1. Medhi Benatia mampu diandalkan meski hanya singkat di Bayern Munich
Medhi Benatia merupakan pemain Maroko pertama yang memperkuat Bayern Munich. Pada musim panas 2014, Bayern Munich kepincut dengan performanya sebagai bek tengah di AS Roma. Meski hanya semusim di Ibu Kota Italia, ia membuat Bayern Munich tergoda.
Bayern Munich lalu menebusnya dari AS Roma seharga 28 juta euro atau sekitar Rp573 miliar. Masa kerjanya di Allianz Arena terbilang singkat pada 2014–2016. Selama 2 tahun, ia cukup sering bermain di barisan pertahanan melalui catatan 46 laga dengan 3 gol dan 3 assist.
Meski diandalkan, faktor cedera berulang membuat menit bermainnya terbatas. Pada 2016/2017, Bayern Munich meminjamkannya kepada Juventus. Benatia lalu dipermanenkan pada musim panas 2017. Kendati hanya singkat di Bayern Munich, ia berhasil mempersembahkan 2 trofi Bundesliga Jerman dan 1 DFB-Pokal kepada publik Allianz Arena.
2. Noussair Mazraoui tampil menjanjikan sebagai bek kanan selama 2 musim
Bayern Munich mendatangkan Noussair Mazraoui pada musim panas 2022. Manajemen mendapatkan tanda tangannya secara cuma–cuma setelah kontraknya berakhir d Ajax Amsterdam.
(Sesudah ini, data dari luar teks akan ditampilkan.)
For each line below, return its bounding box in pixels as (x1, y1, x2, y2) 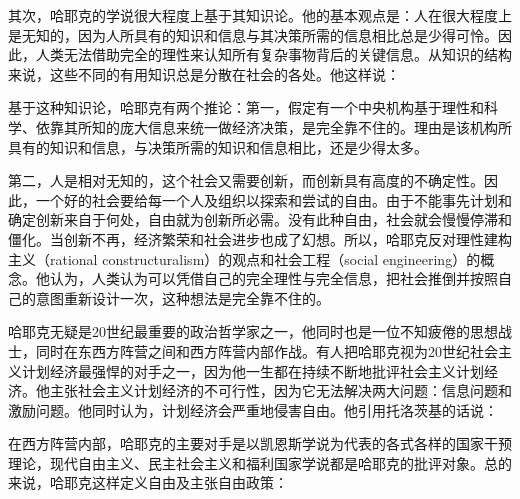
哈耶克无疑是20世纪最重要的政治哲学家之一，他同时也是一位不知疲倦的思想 (8, 321, 498, 342)
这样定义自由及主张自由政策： (91, 472, 288, 493)
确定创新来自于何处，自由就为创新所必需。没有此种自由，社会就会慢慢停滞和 (8, 209, 512, 230)
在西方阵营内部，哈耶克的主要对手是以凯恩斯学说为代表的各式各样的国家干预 (8, 433, 512, 454)
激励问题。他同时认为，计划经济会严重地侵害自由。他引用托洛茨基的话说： (8, 399, 498, 420)
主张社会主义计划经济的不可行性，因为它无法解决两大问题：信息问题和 (49, 380, 512, 401)
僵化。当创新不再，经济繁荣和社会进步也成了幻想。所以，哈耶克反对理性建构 (8, 228, 512, 249)
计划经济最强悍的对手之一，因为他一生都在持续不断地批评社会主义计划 (21, 360, 484, 381)

Mazraoui hanya bertahan di Allianz Arena hingga 2024.
Kendati tak lama, penampilannya terbilang apik di sisi kanan pertahanan. Walau tak selalu reguler, ia mampu bermain dalam 55 pertandingan di lintas ajang dengan 1 gol dan 8 assist. Ia turut membantu Bayern Munich meraih trofi Bundesliga dan DFL-Supercup.
Pada musim panas 2024, Bayern Munich melepas Mazraoui ke Manchester United. Secara bisnis, Bayern Munich untung. Datang seara gratis, Bayern Munich berhasil melegonya kepada raksasa Inggris tersebut dengan harga 15 juta euro atau sekitar Rp307 miliar.
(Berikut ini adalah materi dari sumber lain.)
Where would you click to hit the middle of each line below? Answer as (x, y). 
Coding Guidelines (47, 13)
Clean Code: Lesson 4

3. Sempat debut di tim utama Bayern Munich, Adam Aznou belum mampu reguler sehingga dijual
Adam Aznou menjadi pemain Maroko terakhir yang membela Bayern Munich sebelum Ismael Saibari. Berbeda dengan dua nama sebelumnya, Bayern Munich merekrut Aznou saat 16 tahun pada 2020 lalu. Ia lalu menimba ilmu di akademi dan rutin bermain di berbagai level.
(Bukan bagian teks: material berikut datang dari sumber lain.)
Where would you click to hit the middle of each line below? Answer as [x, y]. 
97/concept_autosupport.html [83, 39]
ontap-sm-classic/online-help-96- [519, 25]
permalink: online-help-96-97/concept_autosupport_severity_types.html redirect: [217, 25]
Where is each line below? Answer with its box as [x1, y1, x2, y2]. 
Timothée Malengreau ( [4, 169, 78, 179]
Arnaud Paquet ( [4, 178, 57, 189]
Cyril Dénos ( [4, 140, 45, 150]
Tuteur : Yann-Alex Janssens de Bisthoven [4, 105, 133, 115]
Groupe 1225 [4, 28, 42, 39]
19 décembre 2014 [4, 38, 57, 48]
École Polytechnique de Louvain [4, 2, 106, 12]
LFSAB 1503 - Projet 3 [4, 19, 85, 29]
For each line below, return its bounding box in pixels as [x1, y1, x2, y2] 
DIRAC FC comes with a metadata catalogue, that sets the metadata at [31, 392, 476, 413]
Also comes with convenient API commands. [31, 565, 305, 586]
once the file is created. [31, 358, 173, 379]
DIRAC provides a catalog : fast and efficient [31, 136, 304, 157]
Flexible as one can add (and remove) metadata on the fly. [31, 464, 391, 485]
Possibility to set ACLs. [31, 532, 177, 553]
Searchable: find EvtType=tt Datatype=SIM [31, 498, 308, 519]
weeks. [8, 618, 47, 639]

Mulai dari U-17 hingga Bayern Munich II, Aznou tampil menjanjikan sebagai pemain sayap. Ia dapat bertugas sebagai bek sayap kanan dan kiri, serta winger kanan juga kiri. Konsistensi ini membuatnya debut di tim utama Bayern Munich pada November 2024 saat berusia 18 tahun. Secara total, ia memainkan empat pertandingan bersama tim utama Bayern Munich.
Kendati terus menunjukkan perkembangan, Bayern Munich meminjamkannya pada paruh kedua 2024/2025. Sempat dibawa ke Piala Dunia Antarklub pada musim panas 2025, Bayern Munich kemudian menjualnya kepada Everton. Kedua tim menyepakati biaya transfer senilai 9 juta euro atau Rp184 laga. Aznou dilego sebelum mengeluarkan kemampuan terbaiknya.
Ismael Saibari punya modal apik ketika bergabung bersama Bayern Munich. Ia merupakan tumpuan serangan PSV Eindhoven pada 2022–2026. Selama 4 tahun, ia produktif dengan 42 gol 29 assist dari 142 laga. Ia menjadi bagian integral keberhasilan PSV menjuarai Eredivisie Belanda selama 3 musim beruntun. Dengan konsistensi ini, ia bisa bersinar di Bayern Munich.